(Extracted data entries)
*** Block opens ***
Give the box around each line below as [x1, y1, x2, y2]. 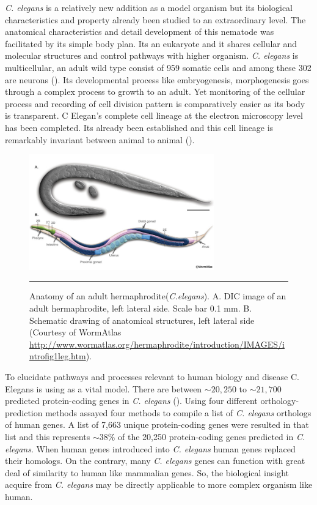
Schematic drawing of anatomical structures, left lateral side [29, 313, 255, 326]
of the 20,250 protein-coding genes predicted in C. [118, 430, 305, 443]
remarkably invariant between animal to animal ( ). [5, 133, 195, 146]
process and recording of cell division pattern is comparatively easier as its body [5, 97, 305, 110]
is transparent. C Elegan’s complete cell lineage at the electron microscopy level [5, 109, 303, 122]
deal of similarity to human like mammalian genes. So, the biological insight [5, 466, 289, 479]
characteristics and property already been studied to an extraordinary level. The [5, 13, 306, 26]
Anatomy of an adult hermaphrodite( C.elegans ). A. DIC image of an [29, 290, 286, 302]
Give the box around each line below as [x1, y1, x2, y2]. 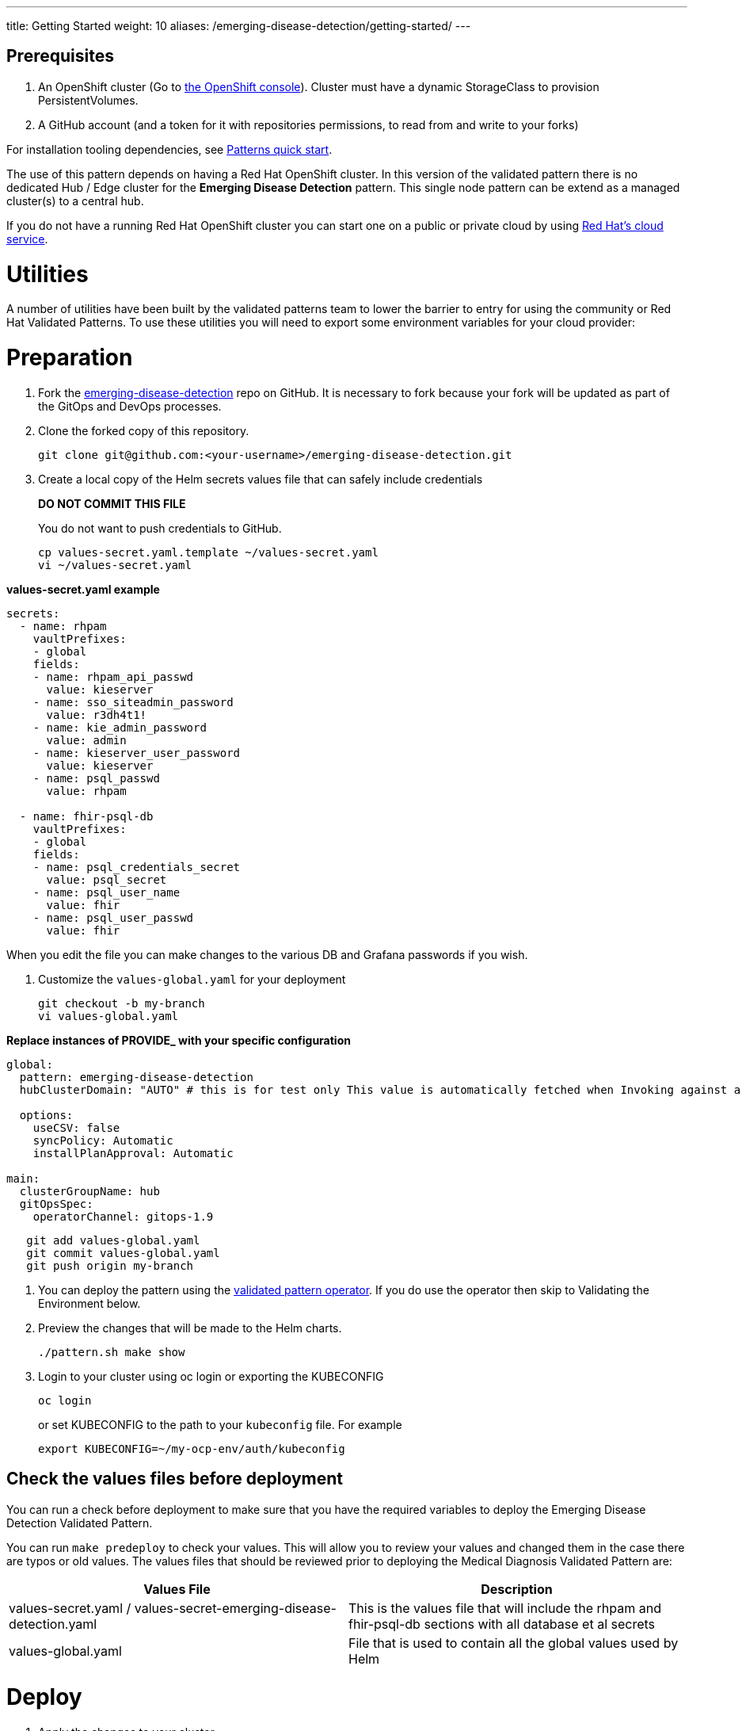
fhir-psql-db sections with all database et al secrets [348, 1615, 656, 1632]
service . [6, 231, 48, 246]
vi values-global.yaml [38, 1009, 179, 1022]
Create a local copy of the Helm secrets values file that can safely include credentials [38, 472, 483, 486]
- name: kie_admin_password [32, 720, 207, 734]
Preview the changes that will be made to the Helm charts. [38, 1320, 342, 1335]
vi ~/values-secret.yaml [38, 558, 192, 571]
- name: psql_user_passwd [32, 911, 194, 924]
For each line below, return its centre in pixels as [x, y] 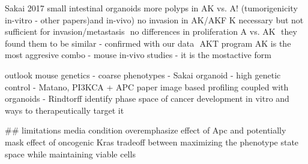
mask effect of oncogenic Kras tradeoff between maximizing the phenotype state [152, 142]
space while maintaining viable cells [70, 154]
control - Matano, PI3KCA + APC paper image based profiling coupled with [147, 86]
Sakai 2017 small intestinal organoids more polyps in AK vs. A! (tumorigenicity [151, 8]
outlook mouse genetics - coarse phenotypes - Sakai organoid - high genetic [143, 75]
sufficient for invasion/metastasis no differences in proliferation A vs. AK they [151, 31]
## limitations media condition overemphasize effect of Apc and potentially [146, 130]
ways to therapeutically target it [65, 110]
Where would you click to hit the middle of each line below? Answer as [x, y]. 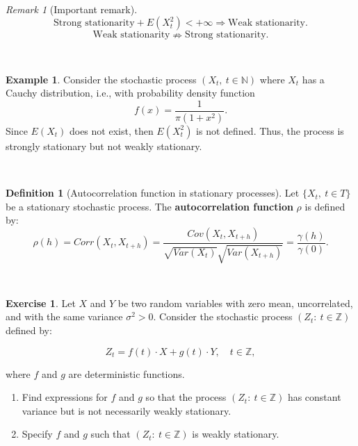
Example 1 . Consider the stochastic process [101, 79]
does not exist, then [111, 130]
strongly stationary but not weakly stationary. [104, 146]
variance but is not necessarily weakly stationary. [127, 410]
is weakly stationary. [236, 434]
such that [111, 434]
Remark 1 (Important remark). [72, 9]
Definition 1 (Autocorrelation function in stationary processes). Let [153, 193]
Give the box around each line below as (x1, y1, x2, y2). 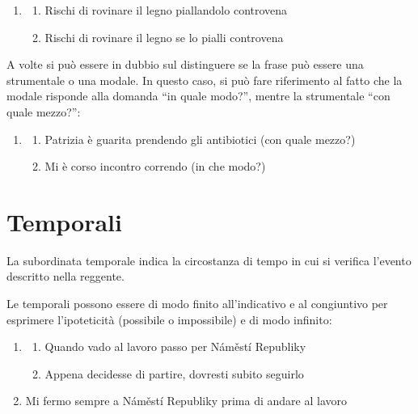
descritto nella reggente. (6, 268, 125, 285)
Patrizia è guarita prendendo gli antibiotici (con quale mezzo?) (44, 130, 356, 147)
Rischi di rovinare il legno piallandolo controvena (44, 2, 288, 18)
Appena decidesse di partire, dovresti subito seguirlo (44, 365, 304, 382)
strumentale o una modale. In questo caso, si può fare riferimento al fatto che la (6, 71, 403, 88)
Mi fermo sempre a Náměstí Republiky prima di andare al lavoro (25, 392, 348, 409)
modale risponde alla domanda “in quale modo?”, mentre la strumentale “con (6, 87, 391, 104)
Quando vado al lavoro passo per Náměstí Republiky (44, 338, 306, 355)
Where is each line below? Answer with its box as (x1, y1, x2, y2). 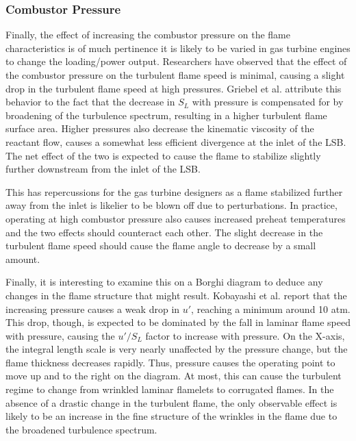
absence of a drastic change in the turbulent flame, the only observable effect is (5, 395, 338, 409)
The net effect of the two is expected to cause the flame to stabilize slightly (5, 148, 321, 162)
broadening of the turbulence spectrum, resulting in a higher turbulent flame (5, 108, 327, 122)
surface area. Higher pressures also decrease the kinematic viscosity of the (5, 121, 314, 136)
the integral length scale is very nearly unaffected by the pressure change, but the (5, 342, 348, 356)
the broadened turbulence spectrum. (5, 422, 157, 436)
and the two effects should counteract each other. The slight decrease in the (5, 225, 323, 239)
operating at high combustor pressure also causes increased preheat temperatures (5, 211, 346, 225)
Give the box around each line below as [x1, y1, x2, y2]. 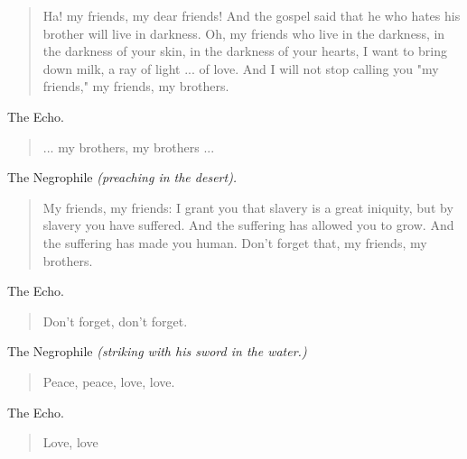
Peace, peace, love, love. [42, 372, 175, 390]
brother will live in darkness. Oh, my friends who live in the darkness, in [42, 23, 445, 42]
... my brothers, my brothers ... [42, 137, 215, 156]
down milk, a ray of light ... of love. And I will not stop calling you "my [42, 59, 439, 78]
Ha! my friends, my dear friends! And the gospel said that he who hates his [42, 6, 461, 24]
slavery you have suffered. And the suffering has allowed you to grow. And [42, 216, 454, 234]
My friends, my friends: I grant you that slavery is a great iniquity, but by [42, 197, 453, 216]
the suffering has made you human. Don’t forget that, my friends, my [42, 233, 427, 252]
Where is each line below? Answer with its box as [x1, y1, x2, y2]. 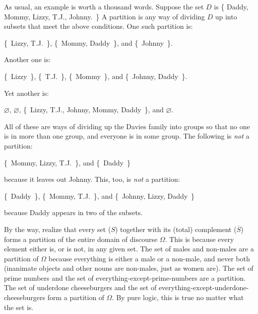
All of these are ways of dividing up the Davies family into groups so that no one [4, 121, 250, 131]
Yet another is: [4, 87, 49, 98]
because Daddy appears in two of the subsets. [4, 207, 143, 218]
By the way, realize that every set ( [4, 224, 111, 234]
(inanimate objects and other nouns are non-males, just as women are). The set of [4, 263, 254, 273]
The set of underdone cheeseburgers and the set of [4, 282, 157, 293]
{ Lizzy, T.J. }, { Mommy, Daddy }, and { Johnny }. [4, 37, 173, 48]
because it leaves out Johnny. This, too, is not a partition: [4, 174, 180, 184]
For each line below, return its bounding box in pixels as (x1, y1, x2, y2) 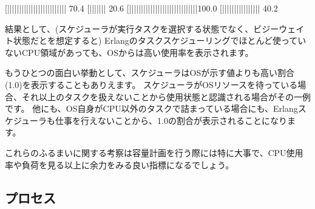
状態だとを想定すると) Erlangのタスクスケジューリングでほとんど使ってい (13, 34, 307, 47)
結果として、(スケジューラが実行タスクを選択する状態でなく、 (5, 22, 254, 35)
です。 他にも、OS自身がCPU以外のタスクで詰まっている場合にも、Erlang (5, 102, 298, 115)
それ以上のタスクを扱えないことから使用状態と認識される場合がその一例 (21, 90, 311, 103)
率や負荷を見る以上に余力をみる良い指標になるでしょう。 (5, 158, 234, 171)
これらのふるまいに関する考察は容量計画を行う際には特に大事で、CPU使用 (5, 146, 303, 159)
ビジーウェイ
*** Block closes ***
- [WORK TO BE COMPLETED]
Write each entry again exactly, minus any images.

- [RESULT]
Give the box around each line below as [x1, y1, x2, y2]. 
Schematic drawing of anatomical structures, left lateral side [29, 313, 255, 326]
of the 20,250 protein-coding genes predicted in C. [118, 430, 305, 443]
remarkably invariant between animal to animal ( ). [5, 133, 195, 146]
process and recording of cell division pattern is comparatively easier as its body [5, 97, 305, 110]
is transparent. C Elegan’s complete cell lineage at the electron microscopy level [5, 109, 303, 122]
deal of similarity to human like mammalian genes. So, the biological insight [5, 466, 289, 479]
characteristics and property already been studied to an extraordinary level. The [5, 13, 306, 26]
Anatomy of an adult hermaphrodite( C.elegans ). A. DIC image of an [29, 290, 286, 302]
Give the box around each line below as [x1, y1, x2, y2]. 
fhir-psql-db sections with all database et al secrets [348, 1615, 656, 1632]
service . [6, 231, 48, 246]
vi values-global.yaml [38, 1009, 179, 1022]
Create a local copy of the Helm secrets values file that can safely include credentials [38, 472, 483, 486]
- name: kie_admin_password [32, 720, 207, 734]
Preview the changes that will be made to the Helm charts. [38, 1320, 342, 1335]
vi ~/values-secret.yaml [38, 558, 192, 571]
- name: psql_user_passwd [32, 911, 194, 924]
For each line below, return its centre in pixels as [x, y] 
mask effect of oncogenic Kras tradeoff between maximizing the phenotype state [152, 142]
space while maintaining viable cells [70, 154]
control - Matano, PI3KCA + APC paper image based profiling coupled with [147, 86]
Sakai 2017 small intestinal organoids more polyps in AK vs. A! (tumorigenicity [151, 8]
outlook mouse genetics - coarse phenotypes - Sakai organoid - high genetic [143, 75]
sufficient for invasion/metastasis no differences in proliferation A vs. AK they [151, 31]
## limitations media condition overemphasize effect of Apc and potentially [146, 130]
ways to therapeutically target it [65, 110]
Where would you click to hit the middle of each line below? Answer as [x, y]. 
Example 1 . Consider the stochastic process [101, 79]
does not exist, then [111, 130]
strongly stationary but not weakly stationary. [104, 146]
variance but is not necessarily weakly stationary. [127, 410]
is weakly stationary. [236, 434]
such that [111, 434]
Remark 1 (Important remark). [72, 9]
Definition 1 (Autocorrelation function in stationary processes). Let [153, 193]
Give the box around each line below as (x1, y1, x2, y2). 
descritto nella reggente. (6, 268, 125, 285)
Patrizia è guarita prendendo gli antibiotici (con quale mezzo?) (44, 130, 356, 147)
Rischi di rovinare il legno piallandolo controvena (44, 2, 288, 18)
Appena decidesse di partire, dovresti subito seguirlo (44, 365, 304, 382)
strumentale o una modale. In questo caso, si può fare riferimento al fatto che la (6, 71, 403, 88)
Mi fermo sempre a Náměstí Republiky prima di andare al lavoro (25, 392, 348, 409)
modale risponde alla domanda “in quale modo?”, mentre la strumentale “con (6, 87, 391, 104)
Quando vado al lavoro passo per Náměstí Republiky (44, 338, 306, 355)
Where is each line below? Answer with its box as (x1, y1, x2, y2). 
absence of a drastic change in the turbulent flame, the only observable effect is (5, 395, 338, 409)
The net effect of the two is expected to cause the flame to stabilize slightly (5, 148, 321, 162)
broadening of the turbulence spectrum, resulting in a higher turbulent flame (5, 108, 327, 122)
surface area. Higher pressures also decrease the kinematic viscosity of the (5, 121, 314, 136)
the integral length scale is very nearly unaffected by the pressure change, but the (5, 342, 348, 356)
the broadened turbulence spectrum. (5, 422, 157, 436)
and the two effects should counteract each other. The slight decrease in the (5, 225, 323, 239)
operating at high combustor pressure also causes increased preheat temperatures (5, 211, 346, 225)
Give the box around each line below as [x1, y1, x2, y2]. 
Peace, peace, love, love. [42, 372, 175, 390]
brother will live in darkness. Oh, my friends who live in the darkness, in [42, 23, 445, 42]
... my brothers, my brothers ... [42, 137, 215, 156]
down milk, a ray of light ... of love. And I will not stop calling you "my [42, 59, 439, 78]
Ha! my friends, my dear friends! And the gospel said that he who hates his [42, 6, 461, 24]
slavery you have suffered. And the suffering has allowed you to grow. And [42, 216, 454, 234]
My friends, my friends: I grant you that slavery is a great iniquity, but by [42, 197, 453, 216]
the suffering has made you human. Don’t forget that, my friends, my [42, 233, 427, 252]
Where is each line below? Answer with its box as [x1, y1, x2, y2]. 
All of these are ways of dividing up the Davies family into groups so that no one [4, 121, 250, 131]
Yet another is: [4, 87, 49, 98]
because Daddy appears in two of the subsets. [4, 207, 143, 218]
By the way, realize that every set ( [4, 224, 111, 234]
(inanimate objects and other nouns are non-males, just as women are). The set of [4, 263, 254, 273]
The set of underdone cheeseburgers and the set of [4, 282, 157, 293]
{ Lizzy, T.J. }, { Mommy, Daddy }, and { Johnny }. [4, 37, 173, 48]
because it leaves out Johnny. This, too, is not a partition: [4, 174, 180, 184]
For each line below, return its bounding box in pixels as (x1, y1, x2, y2) 
状態だとを想定すると) Erlangのタスクスケジューリングでほとんど使ってい (13, 34, 307, 47)
結果として、(スケジューラが実行タスクを選択する状態でなく、 (5, 22, 254, 35)
です。 他にも、OS自身がCPU以外のタスクで詰まっている場合にも、Erlang (5, 102, 298, 115)
それ以上のタスクを扱えないことから使用状態と認識される場合がその一例 (21, 90, 311, 103)
率や負荷を見る以上に余力をみる良い指標になるでしょう。 (5, 158, 234, 171)
これらのふるまいに関する考察は容量計画を行う際には特に大事で、CPU使用 (5, 146, 303, 159)
ビジーウェイ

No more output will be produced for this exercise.